The problem of identifying a likely mediator of poly(I:C) effects is complicated further by the fact that neurons and glia can express several cytokines including IL-1β and TNF-α, so that the passage of cytokines into the CNS may not even be required for them to mediate genetic changes within the brain. It may only be necessary that neurons or glia are activated by a small molecule factor which can pass readily between blood and brain. However, Oskvig et al. have noted that cytokine protein levels are increased within the foetal brain whereas the corresponding RNA molecules are not, implying that the foetal proteins are derived from the maternal circulation and not from foetal synthesis. There is evidence that poly(I:C) can increase the permeability of barriers and it may therefore contribute indirectly to an increased movement of cytokines into the foetus.

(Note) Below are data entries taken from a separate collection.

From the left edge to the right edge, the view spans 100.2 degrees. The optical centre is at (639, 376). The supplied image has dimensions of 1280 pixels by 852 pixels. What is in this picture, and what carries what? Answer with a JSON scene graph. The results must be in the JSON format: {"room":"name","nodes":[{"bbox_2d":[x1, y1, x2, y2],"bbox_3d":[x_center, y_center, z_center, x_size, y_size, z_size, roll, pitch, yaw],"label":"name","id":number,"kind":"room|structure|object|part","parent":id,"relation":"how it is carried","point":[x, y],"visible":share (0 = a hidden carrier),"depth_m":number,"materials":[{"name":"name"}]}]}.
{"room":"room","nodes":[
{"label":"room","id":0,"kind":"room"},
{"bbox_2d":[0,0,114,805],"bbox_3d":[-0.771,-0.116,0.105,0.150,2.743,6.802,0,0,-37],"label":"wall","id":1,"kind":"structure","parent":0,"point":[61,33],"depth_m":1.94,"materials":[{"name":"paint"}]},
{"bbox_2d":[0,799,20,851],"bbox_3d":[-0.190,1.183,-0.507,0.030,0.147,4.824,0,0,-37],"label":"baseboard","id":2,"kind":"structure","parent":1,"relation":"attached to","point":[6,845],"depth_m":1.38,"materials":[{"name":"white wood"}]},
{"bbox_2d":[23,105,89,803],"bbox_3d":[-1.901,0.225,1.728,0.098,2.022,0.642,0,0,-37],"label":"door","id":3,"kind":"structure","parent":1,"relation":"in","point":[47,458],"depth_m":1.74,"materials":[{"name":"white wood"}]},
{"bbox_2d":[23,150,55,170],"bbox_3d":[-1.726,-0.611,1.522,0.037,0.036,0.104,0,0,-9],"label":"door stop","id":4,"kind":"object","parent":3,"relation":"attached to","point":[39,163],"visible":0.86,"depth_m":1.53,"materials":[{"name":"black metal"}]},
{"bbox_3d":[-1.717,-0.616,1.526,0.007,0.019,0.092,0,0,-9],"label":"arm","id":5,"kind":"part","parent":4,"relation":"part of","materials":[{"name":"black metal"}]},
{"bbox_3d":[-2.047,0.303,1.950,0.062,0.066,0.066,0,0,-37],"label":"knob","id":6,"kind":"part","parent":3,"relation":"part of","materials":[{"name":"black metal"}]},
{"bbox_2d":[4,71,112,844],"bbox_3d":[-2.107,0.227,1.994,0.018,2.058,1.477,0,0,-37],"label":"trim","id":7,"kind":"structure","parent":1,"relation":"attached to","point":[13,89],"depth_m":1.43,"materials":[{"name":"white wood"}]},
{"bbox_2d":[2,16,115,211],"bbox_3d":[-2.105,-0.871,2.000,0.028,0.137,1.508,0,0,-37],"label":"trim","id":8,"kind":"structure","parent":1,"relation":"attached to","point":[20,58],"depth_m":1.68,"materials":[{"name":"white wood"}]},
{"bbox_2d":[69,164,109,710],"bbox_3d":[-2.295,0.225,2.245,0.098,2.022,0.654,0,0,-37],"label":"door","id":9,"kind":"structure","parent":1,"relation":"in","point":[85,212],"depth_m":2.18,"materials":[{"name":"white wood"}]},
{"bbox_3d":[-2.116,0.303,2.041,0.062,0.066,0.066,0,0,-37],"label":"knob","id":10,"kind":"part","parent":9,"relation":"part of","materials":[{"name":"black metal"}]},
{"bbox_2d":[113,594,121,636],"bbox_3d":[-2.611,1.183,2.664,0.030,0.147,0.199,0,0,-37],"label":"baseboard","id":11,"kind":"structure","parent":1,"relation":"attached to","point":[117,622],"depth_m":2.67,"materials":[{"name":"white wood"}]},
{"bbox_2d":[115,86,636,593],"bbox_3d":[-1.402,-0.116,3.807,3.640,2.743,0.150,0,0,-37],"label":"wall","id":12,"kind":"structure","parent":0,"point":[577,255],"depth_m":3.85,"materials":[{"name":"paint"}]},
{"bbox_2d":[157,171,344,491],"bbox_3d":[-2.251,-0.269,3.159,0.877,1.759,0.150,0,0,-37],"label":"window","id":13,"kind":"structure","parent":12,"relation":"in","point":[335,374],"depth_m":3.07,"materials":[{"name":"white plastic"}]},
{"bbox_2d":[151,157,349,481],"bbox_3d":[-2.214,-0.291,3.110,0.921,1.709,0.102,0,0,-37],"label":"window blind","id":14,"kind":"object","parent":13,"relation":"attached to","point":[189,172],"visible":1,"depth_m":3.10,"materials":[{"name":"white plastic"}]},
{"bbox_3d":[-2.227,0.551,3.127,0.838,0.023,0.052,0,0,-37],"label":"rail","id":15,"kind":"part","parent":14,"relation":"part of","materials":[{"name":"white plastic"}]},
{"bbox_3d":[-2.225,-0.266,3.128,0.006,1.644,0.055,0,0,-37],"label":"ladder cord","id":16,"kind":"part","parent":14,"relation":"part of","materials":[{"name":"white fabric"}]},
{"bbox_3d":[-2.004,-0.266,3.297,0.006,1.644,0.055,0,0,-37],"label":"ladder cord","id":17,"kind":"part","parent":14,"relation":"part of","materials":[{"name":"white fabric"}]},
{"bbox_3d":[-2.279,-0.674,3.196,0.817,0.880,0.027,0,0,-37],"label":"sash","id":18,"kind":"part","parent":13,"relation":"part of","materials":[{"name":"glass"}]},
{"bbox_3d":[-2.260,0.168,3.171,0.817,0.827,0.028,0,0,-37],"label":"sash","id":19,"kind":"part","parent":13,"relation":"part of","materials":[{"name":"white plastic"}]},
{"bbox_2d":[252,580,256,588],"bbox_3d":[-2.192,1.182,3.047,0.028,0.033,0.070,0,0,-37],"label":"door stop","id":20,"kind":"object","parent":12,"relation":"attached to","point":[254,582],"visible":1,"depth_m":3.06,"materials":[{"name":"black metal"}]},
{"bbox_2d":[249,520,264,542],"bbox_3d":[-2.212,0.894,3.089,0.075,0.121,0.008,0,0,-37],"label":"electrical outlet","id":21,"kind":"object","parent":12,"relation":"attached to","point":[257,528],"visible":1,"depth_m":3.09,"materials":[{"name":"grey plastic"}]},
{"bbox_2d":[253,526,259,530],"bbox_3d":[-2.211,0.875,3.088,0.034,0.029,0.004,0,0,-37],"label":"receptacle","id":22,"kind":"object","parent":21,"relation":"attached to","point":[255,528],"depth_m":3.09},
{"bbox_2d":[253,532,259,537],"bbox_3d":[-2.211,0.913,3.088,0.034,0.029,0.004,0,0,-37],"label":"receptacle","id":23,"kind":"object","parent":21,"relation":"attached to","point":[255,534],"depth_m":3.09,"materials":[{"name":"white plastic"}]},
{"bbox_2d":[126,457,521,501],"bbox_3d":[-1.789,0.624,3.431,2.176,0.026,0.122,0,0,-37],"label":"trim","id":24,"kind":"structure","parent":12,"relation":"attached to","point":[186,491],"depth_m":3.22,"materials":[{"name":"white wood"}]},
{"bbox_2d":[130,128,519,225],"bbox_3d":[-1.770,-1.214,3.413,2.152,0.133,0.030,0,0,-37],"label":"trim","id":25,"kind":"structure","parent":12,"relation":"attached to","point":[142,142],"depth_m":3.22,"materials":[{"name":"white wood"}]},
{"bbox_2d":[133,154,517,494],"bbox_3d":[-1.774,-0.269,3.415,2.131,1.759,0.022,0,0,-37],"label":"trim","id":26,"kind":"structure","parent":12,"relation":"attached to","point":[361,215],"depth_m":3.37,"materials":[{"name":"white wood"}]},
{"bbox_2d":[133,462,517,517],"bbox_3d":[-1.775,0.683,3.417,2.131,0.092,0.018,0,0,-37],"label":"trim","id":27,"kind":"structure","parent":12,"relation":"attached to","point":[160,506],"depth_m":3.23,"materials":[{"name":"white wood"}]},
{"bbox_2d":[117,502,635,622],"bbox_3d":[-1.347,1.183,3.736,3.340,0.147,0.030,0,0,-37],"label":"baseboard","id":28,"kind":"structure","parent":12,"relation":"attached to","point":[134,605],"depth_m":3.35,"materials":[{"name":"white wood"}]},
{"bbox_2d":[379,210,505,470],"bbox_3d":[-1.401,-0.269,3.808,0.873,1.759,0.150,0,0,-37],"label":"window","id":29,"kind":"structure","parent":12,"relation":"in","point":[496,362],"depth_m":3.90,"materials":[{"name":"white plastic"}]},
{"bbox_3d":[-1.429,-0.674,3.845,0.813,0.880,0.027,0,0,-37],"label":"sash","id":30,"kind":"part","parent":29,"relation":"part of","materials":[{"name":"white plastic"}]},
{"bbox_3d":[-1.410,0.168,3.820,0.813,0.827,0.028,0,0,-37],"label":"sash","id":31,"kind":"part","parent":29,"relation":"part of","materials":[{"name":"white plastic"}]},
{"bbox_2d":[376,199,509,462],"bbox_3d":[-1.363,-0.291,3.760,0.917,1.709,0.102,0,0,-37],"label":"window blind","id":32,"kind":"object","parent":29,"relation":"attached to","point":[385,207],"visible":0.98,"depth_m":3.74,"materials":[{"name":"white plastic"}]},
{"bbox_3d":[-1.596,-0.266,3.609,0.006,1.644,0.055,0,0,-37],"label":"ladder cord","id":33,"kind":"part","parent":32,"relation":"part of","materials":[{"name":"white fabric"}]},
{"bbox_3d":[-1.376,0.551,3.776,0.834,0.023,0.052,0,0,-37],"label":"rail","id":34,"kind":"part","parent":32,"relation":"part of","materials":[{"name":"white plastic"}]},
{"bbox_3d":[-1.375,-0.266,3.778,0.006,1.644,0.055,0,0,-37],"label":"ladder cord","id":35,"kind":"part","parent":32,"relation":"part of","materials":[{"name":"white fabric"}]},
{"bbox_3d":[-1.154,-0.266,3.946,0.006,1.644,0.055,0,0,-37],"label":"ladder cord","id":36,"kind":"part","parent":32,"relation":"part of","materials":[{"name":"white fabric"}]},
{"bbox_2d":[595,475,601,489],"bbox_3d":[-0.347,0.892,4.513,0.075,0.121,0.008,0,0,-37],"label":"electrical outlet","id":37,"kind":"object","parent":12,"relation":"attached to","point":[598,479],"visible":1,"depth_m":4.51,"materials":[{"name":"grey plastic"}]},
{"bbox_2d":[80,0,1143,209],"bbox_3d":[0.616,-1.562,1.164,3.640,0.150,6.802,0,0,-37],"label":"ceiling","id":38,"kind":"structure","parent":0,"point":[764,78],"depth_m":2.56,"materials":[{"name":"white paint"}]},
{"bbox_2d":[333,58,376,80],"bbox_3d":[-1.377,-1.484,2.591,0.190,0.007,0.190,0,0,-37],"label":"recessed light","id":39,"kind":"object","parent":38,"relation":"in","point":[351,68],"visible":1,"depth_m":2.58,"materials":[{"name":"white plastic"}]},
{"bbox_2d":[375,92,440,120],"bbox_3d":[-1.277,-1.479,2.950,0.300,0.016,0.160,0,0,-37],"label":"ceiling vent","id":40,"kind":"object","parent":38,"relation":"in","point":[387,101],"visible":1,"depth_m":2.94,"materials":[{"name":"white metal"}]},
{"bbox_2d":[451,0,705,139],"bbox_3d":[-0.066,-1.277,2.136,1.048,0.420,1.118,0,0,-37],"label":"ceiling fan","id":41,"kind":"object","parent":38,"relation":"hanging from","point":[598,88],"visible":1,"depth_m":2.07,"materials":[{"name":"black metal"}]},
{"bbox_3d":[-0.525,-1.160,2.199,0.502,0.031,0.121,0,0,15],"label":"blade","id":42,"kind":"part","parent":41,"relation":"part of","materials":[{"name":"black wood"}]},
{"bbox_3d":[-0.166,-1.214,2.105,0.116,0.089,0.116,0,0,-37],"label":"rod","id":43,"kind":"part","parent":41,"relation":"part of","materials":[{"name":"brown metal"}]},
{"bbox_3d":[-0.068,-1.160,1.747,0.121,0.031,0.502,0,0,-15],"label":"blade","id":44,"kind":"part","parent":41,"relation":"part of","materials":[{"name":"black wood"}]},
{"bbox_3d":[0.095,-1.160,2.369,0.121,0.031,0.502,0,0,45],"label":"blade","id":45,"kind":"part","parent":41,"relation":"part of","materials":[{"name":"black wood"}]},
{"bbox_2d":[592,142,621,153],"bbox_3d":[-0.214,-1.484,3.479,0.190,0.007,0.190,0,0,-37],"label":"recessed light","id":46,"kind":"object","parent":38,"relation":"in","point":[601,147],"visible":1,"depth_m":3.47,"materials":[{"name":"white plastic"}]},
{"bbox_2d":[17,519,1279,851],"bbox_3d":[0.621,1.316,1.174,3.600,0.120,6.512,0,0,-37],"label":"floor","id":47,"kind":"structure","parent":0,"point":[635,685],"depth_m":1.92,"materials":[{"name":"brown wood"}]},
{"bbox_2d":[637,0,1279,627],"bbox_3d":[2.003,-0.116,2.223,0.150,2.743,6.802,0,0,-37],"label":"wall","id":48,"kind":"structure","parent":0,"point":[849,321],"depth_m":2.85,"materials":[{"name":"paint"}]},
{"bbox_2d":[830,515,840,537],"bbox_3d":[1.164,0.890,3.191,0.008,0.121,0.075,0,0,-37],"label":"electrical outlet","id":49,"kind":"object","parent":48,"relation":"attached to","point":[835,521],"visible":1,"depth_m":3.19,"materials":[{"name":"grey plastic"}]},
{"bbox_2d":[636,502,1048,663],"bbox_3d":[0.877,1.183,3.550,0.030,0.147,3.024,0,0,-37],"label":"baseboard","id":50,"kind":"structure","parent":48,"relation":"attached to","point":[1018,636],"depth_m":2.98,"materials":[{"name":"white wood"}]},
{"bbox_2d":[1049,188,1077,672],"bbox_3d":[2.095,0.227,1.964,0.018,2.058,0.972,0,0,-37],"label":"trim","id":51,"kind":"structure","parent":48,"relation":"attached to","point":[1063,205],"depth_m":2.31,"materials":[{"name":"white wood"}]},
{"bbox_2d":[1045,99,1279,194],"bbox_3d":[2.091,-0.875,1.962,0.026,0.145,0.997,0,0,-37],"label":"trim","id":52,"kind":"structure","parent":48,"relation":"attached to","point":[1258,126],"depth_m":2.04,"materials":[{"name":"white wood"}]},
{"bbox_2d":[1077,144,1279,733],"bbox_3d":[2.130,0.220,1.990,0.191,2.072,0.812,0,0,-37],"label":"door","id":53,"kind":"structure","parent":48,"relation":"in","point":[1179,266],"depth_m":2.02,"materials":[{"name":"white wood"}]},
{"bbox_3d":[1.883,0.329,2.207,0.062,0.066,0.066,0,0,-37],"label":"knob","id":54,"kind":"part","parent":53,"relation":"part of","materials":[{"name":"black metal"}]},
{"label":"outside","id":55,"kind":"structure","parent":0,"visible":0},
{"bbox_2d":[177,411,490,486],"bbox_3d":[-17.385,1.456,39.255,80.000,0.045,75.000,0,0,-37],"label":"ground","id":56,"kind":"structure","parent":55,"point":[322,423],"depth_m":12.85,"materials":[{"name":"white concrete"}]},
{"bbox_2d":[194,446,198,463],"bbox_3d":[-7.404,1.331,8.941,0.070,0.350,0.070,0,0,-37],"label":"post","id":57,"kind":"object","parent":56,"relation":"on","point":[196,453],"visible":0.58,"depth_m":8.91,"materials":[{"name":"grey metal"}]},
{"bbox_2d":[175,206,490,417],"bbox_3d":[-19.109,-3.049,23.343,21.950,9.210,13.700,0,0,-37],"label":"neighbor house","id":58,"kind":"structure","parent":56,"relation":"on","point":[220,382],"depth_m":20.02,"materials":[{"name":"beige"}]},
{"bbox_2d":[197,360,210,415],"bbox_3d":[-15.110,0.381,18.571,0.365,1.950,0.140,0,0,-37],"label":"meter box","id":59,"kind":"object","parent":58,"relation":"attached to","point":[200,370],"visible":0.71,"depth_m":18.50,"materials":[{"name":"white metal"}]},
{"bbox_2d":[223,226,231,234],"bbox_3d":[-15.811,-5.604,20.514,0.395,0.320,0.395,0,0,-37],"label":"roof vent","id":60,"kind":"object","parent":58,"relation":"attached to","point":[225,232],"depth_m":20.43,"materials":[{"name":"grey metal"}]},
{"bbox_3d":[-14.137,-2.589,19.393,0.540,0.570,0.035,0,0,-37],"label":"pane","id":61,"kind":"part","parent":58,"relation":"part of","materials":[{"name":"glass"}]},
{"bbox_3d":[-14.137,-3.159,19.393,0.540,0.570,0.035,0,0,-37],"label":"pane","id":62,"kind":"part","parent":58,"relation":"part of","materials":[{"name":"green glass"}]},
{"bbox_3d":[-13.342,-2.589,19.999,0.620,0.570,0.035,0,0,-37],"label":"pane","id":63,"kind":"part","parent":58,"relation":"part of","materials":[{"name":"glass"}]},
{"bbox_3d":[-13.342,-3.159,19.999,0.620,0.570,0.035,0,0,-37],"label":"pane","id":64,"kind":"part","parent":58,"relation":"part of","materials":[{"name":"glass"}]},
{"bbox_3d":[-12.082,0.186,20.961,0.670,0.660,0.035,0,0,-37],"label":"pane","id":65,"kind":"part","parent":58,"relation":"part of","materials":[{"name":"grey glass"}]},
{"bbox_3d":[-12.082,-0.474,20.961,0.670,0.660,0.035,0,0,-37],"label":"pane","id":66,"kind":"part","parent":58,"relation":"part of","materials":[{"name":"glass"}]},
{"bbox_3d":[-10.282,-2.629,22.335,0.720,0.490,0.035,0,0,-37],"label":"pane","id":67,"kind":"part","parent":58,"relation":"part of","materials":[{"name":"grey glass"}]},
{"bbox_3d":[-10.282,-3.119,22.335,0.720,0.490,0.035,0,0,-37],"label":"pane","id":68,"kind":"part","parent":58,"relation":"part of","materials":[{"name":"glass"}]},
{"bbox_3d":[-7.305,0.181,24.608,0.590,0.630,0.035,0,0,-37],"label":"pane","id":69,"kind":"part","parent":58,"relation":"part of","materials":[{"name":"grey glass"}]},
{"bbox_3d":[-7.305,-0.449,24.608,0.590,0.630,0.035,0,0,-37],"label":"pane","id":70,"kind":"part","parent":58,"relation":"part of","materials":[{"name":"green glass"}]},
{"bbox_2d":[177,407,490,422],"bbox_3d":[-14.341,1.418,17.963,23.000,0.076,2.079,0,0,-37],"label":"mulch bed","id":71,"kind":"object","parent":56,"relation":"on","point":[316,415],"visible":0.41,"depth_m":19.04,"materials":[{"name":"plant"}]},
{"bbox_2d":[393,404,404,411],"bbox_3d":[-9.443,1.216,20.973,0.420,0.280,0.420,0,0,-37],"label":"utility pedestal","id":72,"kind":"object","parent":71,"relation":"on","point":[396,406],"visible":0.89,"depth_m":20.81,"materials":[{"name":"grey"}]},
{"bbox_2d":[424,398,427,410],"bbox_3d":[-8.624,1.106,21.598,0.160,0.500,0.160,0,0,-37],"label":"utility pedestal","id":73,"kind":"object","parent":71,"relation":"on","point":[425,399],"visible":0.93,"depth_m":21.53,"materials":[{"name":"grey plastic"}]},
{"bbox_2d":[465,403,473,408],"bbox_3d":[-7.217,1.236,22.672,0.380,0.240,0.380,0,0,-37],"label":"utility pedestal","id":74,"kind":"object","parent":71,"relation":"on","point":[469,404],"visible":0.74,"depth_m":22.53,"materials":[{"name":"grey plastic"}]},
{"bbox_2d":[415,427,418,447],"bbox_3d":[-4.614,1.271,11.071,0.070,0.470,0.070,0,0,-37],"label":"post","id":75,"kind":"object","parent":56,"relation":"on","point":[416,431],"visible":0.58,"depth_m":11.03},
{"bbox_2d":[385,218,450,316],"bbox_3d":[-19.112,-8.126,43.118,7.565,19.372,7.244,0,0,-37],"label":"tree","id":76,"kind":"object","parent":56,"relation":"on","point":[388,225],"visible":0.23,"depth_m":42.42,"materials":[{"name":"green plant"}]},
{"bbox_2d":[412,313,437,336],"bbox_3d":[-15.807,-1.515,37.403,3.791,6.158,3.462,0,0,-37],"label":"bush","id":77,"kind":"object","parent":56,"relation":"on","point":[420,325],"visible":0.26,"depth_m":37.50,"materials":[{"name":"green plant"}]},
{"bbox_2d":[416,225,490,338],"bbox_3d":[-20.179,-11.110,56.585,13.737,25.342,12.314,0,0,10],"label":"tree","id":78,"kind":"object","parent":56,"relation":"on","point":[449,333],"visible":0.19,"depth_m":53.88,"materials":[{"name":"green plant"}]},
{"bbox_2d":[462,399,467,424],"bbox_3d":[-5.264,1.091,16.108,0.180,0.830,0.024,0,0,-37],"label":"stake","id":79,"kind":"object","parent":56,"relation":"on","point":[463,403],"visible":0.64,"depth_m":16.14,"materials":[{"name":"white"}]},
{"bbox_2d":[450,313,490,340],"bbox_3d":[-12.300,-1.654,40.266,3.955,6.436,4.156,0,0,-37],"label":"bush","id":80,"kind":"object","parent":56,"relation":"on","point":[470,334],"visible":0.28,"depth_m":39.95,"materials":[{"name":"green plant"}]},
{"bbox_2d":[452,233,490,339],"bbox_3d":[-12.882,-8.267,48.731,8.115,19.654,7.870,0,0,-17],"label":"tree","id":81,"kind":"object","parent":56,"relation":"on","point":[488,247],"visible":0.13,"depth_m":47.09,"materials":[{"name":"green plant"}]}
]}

Overall, the profile of molecular changes described here suggests that, after exposure in utero to the viral mimetic poly(I:C), rat pups exhibit abnormal levels of several proteins known to be important in cerebral development. Even though several of the proteins studied show no significant change, it is important to realise that the absence of a change may be as scientifically important as the presence of a change. Firstly, it is valuable evidence that the schedule of immune activation used in the study does not produce a non-selective toxicity, with a generalised loss of cells and proteins. Secondly, when development of the brain can be understood in terms of the full gamut of molecular changes of expression it is likely to be just as important to know which aspects of neuronal development are unaffected by inflammation as to know which are. In addition, it is highly likely that for many aspects of brain development it is the relative change between molecules that may be the determining factor in abnormality, especially if different molecular changes occur at different rates during the course of development. Here again therefore it will be essential to know which proteins change in response to insult and which do not.
Finally, we elected to examine the overall protein expression in cerebral hemispheres. The apparent absence of a change may, therefore, mask more localised, significant changes, which need to be investigated in more detail.